Whenever a line below mentions the word "alpha", that line should be copied.

(Records from a data source)
>>
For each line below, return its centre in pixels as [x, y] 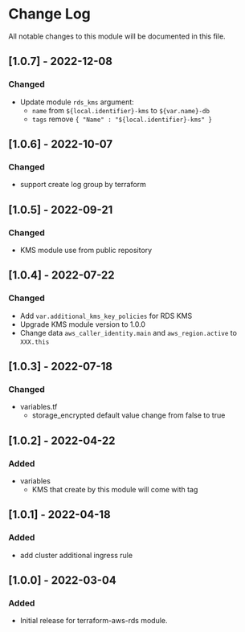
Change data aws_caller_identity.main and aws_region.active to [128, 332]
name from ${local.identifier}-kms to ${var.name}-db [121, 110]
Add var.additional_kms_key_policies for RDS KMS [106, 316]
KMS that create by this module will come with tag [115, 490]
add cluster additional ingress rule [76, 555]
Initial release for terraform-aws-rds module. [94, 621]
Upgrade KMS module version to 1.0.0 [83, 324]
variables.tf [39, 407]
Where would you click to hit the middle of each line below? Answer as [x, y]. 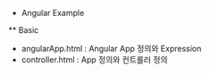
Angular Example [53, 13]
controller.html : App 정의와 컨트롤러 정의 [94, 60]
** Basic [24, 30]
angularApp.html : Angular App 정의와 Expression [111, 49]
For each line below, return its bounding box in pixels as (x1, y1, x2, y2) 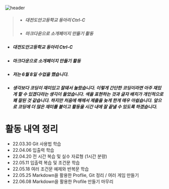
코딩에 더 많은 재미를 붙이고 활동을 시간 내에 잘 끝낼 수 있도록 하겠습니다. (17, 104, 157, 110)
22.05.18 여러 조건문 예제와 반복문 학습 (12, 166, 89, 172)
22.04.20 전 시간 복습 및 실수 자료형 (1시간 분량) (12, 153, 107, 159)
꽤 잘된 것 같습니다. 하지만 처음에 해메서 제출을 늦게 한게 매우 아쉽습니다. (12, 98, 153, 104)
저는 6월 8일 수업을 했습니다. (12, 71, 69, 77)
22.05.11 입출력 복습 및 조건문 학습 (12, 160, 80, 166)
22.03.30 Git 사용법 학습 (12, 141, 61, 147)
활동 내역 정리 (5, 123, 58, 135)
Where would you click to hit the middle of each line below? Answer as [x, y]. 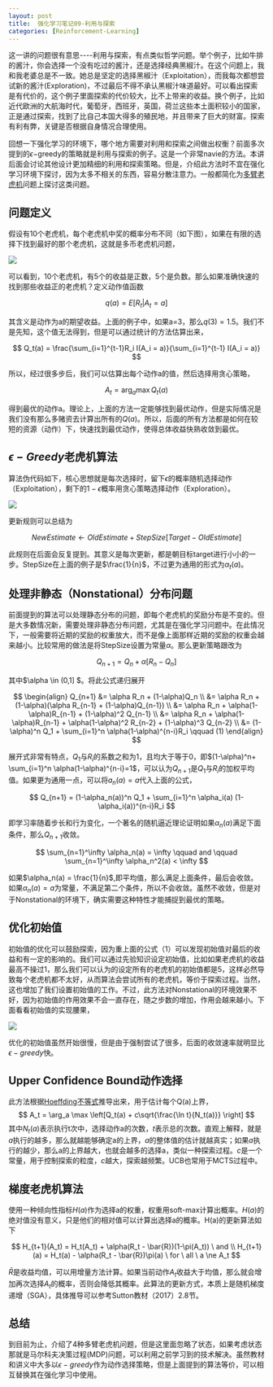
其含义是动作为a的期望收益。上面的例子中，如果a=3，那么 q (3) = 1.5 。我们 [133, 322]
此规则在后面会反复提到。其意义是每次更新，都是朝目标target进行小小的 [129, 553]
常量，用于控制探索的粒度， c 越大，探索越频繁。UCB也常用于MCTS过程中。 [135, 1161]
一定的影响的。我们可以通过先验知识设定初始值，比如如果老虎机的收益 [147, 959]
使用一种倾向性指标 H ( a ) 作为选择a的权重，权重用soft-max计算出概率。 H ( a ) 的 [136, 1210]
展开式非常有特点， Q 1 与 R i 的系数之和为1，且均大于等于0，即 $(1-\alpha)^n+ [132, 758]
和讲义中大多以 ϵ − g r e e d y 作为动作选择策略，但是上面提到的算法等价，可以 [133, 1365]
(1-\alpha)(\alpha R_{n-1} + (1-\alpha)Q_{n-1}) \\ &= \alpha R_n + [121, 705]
<<
RESULT OF THIS EXERCISE =
展开式非常有特点， Q 1 与 R i 的系数之和为1，且均大于等于0，即 $(1-\alpha)^n+ [132, 758]
(1-\alpha)(\alpha R_{n-1} + (1-\alpha)Q_{n-1}) \\ &= \alpha R_n + [121, 705]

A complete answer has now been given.